How did Balko respond? By now you should be able to guess. I’ll discuss the two material errors Balko made here (using the terms “drug overdose” and “heart attack”) one at a time. I’ll start with the latter error of Balko’s, because Balko’s reaction there is the more amusing of the two—as Balko engaged in a wild spate of stealth editing to cover up his mistake.

Balko’s Error in Claiming Coleman Said George Floyd Died of a “Heart Attack”

As with Part 1, we have to revert to the original version of Balko’s Part 2, available via the Wayback Machine. In it, he says:

Hughes argues that there is ample evidence suggesting Floyd died of either a drug overdose or heart attack. This, too, is based on a misunderstanding of opioid addiction and overdose.

As we saw above, Coleman pointed out that the words “heart attack” “appear nowhere in my piece, with good reason.” He notes that the term “cardiopulmonary arrest” is the terminology that appeared in the autopsy report and in his piece. I think it’s worth noting that Coleman is correct when he says that he did not use the term “heart attack”:

Mr. Radley “I always correct myself” Balko responded by calling Coleman’s request for a correction a “misleading deflection” and a “nitpicking semantic gripe”:

You’re welcome to read Coleman’s tweet again and arrive at your own judgment about how “indignant” Coleman’s request for a correction was. (Hint: Balko always thinks every request for a correction of one of his errors is "indignant” or otherwise rude and impertinent, while his responses are always so proper!)
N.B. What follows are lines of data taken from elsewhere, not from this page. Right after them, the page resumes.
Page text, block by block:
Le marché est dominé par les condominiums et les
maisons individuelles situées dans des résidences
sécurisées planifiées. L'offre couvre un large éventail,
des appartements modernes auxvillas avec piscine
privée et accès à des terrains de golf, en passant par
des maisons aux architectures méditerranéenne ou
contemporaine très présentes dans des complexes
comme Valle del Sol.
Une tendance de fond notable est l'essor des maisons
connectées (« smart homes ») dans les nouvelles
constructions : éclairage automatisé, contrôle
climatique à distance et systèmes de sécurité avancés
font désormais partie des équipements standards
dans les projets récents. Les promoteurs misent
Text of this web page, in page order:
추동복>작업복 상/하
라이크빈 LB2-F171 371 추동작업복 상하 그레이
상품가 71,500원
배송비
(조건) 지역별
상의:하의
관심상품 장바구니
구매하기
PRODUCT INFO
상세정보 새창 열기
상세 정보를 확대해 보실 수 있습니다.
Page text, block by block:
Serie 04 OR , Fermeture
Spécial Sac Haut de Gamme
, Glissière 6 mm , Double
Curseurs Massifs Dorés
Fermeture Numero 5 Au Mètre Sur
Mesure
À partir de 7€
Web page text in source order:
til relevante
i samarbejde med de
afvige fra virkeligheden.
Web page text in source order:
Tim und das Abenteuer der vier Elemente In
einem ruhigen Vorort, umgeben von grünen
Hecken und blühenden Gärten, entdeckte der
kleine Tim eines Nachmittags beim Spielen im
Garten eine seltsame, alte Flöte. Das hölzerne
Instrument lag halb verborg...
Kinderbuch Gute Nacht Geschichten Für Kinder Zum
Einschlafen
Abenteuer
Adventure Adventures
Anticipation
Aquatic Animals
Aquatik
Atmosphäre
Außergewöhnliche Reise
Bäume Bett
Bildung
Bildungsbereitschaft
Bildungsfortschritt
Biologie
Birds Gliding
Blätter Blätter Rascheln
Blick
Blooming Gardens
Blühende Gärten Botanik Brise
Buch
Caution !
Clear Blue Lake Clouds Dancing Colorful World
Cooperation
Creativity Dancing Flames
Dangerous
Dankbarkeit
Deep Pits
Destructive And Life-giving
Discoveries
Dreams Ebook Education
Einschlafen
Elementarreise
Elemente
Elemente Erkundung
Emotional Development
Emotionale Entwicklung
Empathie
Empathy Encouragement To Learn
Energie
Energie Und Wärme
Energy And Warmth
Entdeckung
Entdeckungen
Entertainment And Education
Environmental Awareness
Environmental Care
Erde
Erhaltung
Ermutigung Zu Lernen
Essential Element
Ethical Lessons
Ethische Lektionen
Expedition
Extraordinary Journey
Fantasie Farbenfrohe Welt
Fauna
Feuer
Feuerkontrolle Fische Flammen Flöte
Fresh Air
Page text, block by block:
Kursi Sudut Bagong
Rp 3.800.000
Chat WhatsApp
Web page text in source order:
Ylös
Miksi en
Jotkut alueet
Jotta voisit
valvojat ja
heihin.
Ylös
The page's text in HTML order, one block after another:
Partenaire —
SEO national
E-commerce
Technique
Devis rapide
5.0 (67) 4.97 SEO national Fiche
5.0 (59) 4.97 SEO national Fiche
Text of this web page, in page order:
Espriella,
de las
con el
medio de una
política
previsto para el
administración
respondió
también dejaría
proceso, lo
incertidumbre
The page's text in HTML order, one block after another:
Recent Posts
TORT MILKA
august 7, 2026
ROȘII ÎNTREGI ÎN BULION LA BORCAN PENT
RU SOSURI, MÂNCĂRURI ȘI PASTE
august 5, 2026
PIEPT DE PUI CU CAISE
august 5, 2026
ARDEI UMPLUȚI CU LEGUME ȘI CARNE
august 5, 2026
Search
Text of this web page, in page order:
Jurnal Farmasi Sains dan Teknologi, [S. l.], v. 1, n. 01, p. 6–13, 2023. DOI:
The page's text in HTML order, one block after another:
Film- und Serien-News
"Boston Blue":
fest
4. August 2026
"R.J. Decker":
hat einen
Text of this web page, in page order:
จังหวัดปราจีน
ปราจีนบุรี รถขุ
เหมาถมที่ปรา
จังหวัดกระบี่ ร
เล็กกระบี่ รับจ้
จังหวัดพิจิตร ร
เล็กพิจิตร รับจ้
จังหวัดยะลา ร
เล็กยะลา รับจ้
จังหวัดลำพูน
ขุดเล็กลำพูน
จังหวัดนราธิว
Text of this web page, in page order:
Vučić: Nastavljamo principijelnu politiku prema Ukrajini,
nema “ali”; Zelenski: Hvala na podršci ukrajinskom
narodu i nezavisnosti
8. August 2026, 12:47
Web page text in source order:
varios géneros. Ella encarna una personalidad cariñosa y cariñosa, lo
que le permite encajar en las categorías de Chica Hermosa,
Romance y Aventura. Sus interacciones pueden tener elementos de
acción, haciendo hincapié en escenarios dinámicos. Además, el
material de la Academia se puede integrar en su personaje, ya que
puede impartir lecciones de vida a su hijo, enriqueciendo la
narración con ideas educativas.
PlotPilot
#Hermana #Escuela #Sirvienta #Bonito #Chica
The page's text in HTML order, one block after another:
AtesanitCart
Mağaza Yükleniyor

On Twitter, Coleman calmly but firmly pushed back at Balko’s petulant dismissal of this substantive error.

Amen, brother.

Anyway, despite his initial Twitter outburst, Balko ended up agreeing that he needed to issue a correction on this issue. In an interim “update” post between Part 2 and Part 3 of his series, Balko explained that Coleman was right about this:

In a couple of places where I paraphrased Hughes’s argument, I wrote that instead of homicide, Hughes claimed the evidence suggests Floyd died of “a drug overdose or a heart attack.” Hughes objects to the term “heart attack.” He argues that he never used that term.

In his 4:18am email to me, which included a diagram and a link to several medical publications, Hughes wrote:

“[I] spent a considerable amount of time trying to understand the difference between heart attacks, cardiac arrests, and cardiopulmonary arrests prior to writing the piece––precisely so that I would not make a sloppy error like this. To be told now that it doesn’t matter and that it’s just semantics is absurd. Please correct it.”

Here he’s correct. A heart attack is quite a bit different than “cardiopulmonary arrest,” which is what medical examiner Andrew Baker wrote in Floyd’s autopsy report. I inaccurately summarized his argument. So in these instances, I have changed “heart attack” to “heart failure.”

Just to be clear, I wasn’t trying to straw-man or misrepresent Hughes. I both linked to his column and blockquoted the portions I later paraphrased. Readers had direct access to his actual words, and didn’t need to rely on my paraphrasing.

(In a moment, we’ll revisit Balko’s snide little reference to the time Coleman supposedly sent this complaint: “[i]n his 4:18am email to me.” It is typical of Balko’s peevishness and dishonesty. But for now, let’s stick to the topic.)

The bolded part is actually a decent correction, at least as it is worded. Balko acknowledges that Coleman was “correct’ and that Balko “inaccurately summarized” Coleman’s argument.

The problem is, the correction is not in the right place. It’s not enough to put it in a separate post. Not everyone who read Part 2 was going to read this interim update. I recently wrote a Substack piece for paid subscribers on the ethics of correcting errors where you make them. I won’t repeat those arguments at length here, but suffice it to say that if you make a mistake on the Internet at link “x” then link “x” is where you need to correct it. You’re welcome to also correct it at link “y” and link “z” as well—go nuts in favor of accuracy, I say!—but the critical thing is that you fix the error at link “x.”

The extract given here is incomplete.